§ ENTRIES SUPPLIED:
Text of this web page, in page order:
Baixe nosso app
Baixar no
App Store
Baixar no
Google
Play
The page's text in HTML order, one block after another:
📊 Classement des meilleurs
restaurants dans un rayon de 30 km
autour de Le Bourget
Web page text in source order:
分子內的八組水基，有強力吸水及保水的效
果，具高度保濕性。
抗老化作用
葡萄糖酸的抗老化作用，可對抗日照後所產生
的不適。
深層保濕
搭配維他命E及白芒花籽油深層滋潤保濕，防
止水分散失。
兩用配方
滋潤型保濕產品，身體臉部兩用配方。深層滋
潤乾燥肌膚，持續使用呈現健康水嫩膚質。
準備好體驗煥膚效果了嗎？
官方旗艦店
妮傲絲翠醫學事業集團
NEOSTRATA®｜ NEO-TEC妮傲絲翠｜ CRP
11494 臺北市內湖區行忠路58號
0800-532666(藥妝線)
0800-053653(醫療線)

* * *

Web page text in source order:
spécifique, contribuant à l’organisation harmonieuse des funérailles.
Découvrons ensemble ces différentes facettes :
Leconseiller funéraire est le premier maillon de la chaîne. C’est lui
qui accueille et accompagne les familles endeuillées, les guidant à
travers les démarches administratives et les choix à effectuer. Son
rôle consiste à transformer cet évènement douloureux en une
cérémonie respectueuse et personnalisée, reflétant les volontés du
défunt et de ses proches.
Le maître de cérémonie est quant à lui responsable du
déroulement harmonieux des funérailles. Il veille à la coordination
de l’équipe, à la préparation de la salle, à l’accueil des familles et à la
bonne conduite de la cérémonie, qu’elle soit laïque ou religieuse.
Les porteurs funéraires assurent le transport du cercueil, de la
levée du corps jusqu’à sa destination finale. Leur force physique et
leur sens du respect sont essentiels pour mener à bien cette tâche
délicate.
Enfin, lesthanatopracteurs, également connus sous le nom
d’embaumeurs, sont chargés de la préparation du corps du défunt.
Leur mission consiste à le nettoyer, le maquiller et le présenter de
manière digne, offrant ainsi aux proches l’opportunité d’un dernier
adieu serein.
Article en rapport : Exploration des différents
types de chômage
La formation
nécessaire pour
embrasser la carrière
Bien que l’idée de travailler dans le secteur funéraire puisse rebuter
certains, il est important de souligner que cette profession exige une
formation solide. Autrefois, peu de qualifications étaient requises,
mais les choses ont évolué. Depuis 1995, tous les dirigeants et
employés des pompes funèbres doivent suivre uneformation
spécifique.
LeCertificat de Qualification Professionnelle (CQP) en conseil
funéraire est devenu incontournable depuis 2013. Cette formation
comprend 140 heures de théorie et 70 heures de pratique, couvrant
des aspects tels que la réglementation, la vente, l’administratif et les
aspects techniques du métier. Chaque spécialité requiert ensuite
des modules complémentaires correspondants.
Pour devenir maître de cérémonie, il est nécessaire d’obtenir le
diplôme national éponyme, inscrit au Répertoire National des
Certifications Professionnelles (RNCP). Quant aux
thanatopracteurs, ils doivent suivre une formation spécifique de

==

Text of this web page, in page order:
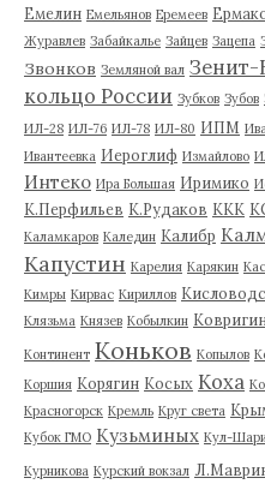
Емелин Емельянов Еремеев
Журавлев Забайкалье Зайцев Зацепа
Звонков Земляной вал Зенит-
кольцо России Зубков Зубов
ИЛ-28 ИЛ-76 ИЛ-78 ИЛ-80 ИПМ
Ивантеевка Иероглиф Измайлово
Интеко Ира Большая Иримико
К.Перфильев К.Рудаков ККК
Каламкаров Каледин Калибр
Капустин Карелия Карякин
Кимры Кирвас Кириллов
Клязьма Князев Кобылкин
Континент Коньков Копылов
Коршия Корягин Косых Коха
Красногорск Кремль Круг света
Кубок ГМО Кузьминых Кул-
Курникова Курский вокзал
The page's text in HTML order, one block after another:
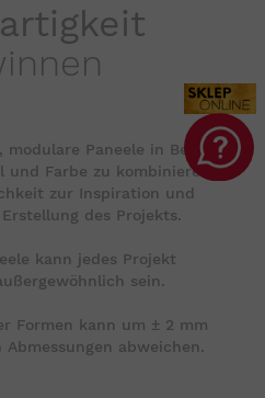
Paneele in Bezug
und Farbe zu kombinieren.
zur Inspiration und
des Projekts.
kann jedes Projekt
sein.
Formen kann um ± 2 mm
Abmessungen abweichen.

§ WORK ORDER:
Copy, exactly and only, the lines above that begin with the one containing "aspects techniques du" and finish with the one containing "thanatopracteurs, ils doivent".

§ TASK RESULT:
aspects techniques du métier. Chaque spécialité requiert ensuite
des modules complémentaires correspondants.
Pour devenir maître de cérémonie, il est nécessaire d’obtenir le
diplôme national éponyme, inscrit au Répertoire National des
Certifications Professionnelles (RNCP). Quant aux
thanatopracteurs, ils doivent suivre une formation spécifique de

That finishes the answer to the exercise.